If you’re like many sales managers, you probably value the advantages of Web conferencing but are convinced that for large-scale sales meetings the limitations of Web conferencing require an in-person meeting. If so, you’d be half right. It’s true that traditional Web conferencing technologies, which excel in a collaborative environment, are limited when you want to deliver rich media content, videos or maybe an exam or two on the materials you have covered. But the limits of Web conferencing technology are right where iLearning’s Resound Network picks up, enabling large-scale meetings to be delivered to a network of classrooms across North America.

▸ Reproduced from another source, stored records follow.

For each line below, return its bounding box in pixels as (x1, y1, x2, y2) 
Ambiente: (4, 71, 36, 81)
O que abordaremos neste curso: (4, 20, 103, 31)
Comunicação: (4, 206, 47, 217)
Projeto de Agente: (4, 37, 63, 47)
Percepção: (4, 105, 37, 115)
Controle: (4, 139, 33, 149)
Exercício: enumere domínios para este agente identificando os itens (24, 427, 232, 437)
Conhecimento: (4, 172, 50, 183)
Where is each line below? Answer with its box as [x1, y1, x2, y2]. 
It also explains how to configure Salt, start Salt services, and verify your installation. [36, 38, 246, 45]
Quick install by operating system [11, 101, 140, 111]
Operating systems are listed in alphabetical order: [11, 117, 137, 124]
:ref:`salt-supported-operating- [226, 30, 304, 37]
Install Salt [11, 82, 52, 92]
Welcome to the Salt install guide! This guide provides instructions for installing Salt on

“Resound was built to be a larger-scale, video-centric delivery model. We believe in the power and impact video brings to the learning equation,” says Christopher Brenchley, iLearning’s director of strategic product management. In light of that philosophy, iLearning considers Resound to be “more of an event platform, not a meeting platform. What differentiates the two are scale and impact.” The Resound platform is an ASP-based, hosted-technology solution that integrates satellite, streaming media, dynamic Web applications and networking technologies with high-end broadcast studios, Internet-connected training facilities, hosting facilities and a network infrastructure that powers single-source knowledge-transfer solutions for Global 2000 enterprises.

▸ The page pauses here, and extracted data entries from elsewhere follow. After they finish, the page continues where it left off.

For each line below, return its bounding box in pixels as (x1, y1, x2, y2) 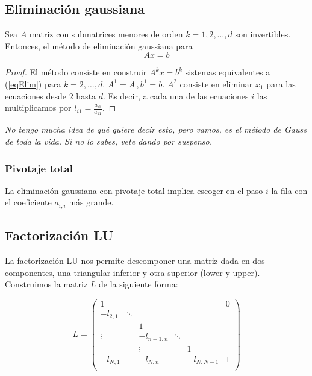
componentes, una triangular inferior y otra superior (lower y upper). (5, 266, 260, 278)
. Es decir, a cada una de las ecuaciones (103, 89, 249, 102)
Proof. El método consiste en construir (5, 66, 147, 78)
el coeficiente (5, 196, 52, 208)
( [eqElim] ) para (5, 77, 61, 90)
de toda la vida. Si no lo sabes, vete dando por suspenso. (5, 135, 213, 147)
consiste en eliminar (179, 77, 253, 90)
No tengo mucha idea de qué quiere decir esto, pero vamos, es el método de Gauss (5, 123, 307, 136)
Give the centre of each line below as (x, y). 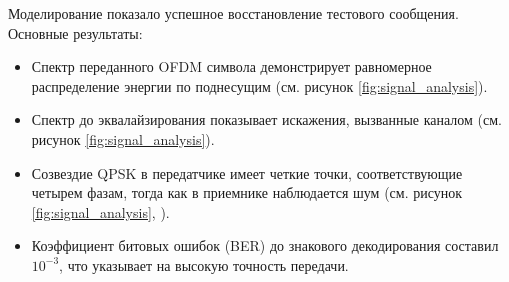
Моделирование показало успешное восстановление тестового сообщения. (233, 13)
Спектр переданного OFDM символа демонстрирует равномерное (231, 66)
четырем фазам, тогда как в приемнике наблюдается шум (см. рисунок (247, 192)
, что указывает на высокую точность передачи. (204, 264)
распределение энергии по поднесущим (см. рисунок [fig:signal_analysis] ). (259, 85)
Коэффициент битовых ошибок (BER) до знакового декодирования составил (265, 245)
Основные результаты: (75, 32)
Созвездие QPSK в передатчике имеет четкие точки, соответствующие (247, 172)

Want a large, studio-quality presentation dispersed to sales teams? iLearning’s core technology, the Resound Network, integrates full-production and Web cast studios with a network of Internet-connected training facilities located in major metro markets throughout North America. Shockwave-rich media content, slides, video, multiple-expert Q&A capabilities, exams on the material presented – Resound can handle it all, as well as capture and synch all the material for later access by those who missed it live. iLearning customer, NEC, has been using Resound instead of conducting six- to eight-week road shows during new product rollouts. They have reduced those six to eight weeks down to a one-day cast, says Brenchley.

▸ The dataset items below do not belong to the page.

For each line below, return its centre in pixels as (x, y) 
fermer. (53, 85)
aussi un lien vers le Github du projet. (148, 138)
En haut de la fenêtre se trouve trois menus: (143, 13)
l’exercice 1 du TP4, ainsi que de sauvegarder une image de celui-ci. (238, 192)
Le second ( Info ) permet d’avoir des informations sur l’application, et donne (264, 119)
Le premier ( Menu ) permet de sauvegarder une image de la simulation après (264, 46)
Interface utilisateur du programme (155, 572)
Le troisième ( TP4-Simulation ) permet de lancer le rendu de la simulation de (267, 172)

Want to test the product? An ad hoc event using the Resound Network classrooms runs about $100,000, Brenchley says. Enterprise or subscription customers doing regular communications – say, using the network solution to launch a product or conduct a national sales meeting and then following up with regional training sessions via the Web – will pay about $5,000 to $10,000 a month. Think it sounds like a lot? Compare those numbers to the cost of your annual sales meeting. Chances are you’ll be looking at significant savings.